The podcast’s claims of sexual liberation and female empowerment through sex are determined by its narrow definition of what sexual behavior is considered desirable. An ongoing theme throughout this podcast is the notion that women who aren’t turned on by being degraded during sex are inferior and are therefore not desirable. I mean, they literally sell merchandise with the words, “degrade me” slapped across the front.

If I had to describe this podcast in a few words for real, I would say the foundation of the show is based on women convincing other women to learn how to please men in the bedroom at the expense of their own wants and needs, hiding behind the fallacy of feminism.

In one episode, Cooper was even throwing shade on women for spitting and not swallowing during a blowjob. Just because you or I may swallow doesn’t mean it’s for everyone. There are 5.6 billion women on Earth.
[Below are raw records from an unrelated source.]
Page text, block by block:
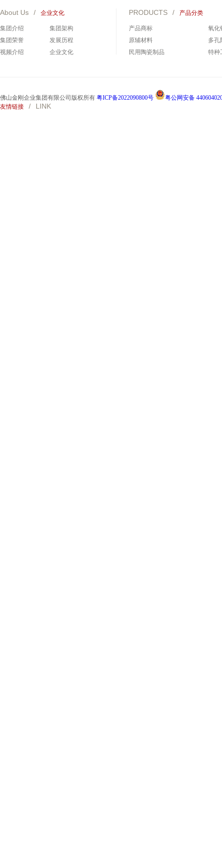
About Us / 企业文化
集团介绍
集团架构
集团荣誉
发展历程
视频介绍
企业文化
PRODUCTS / 产品分类
产品商标
氧化
原辅材料
多孔
民用陶瓷制品
特种
佛山金刚企业集团有限公司版权所有 粤ICP备2022090800号
粤公网安备
友情链接
/ LINK

Some of them are bound to spit, and let’s be honest, do we really blame them?

Promoting sexual empowerment through maintaining one specific standard not only shames women who do not share these same preferences, but pushes them to forgo their own boundaries in order to conform and be seen as desirable to men.

Patrick Heffernan, a New York City resident said, “I mean it’s refreshing hearing things of a sexual nature from an empowered woman, but sometimes it’s just excessive and very grossly over the top.”

There is absolutely no shame in having casual sex, go crazy, fuck whoever or whatever you want, but I think it is irresponsible for Cooper to use her platform to enforce the idea that in order to be desirable, women have to compromise on their own wants and needs.

Cooper hypes up her audience and then in the same breath will tell girls to “brainwash yourselves into thinking that you are just a hole.” A hole to be used at the disposal of men.

Claire Spaller from Newburyport, MA said, “The show is entertaining but promotes so many negative stereotypes in so many ways.”

Cooper and her guest hosts are guilty of making wild generalizations and absurd claims and I’m sure a lot of it is just an online persona she created to fit her brand, but there are a lot of younger, less experienced people listening to this podcast that are internalizing everything that is being said. And that is what I worry about.

I understand that the foundation of this podcast was not built on enforcing feminism, and I’m sure the hosts had no malintent when they started their influencer journey, but damn, I think we need to read between the lines a little bit more.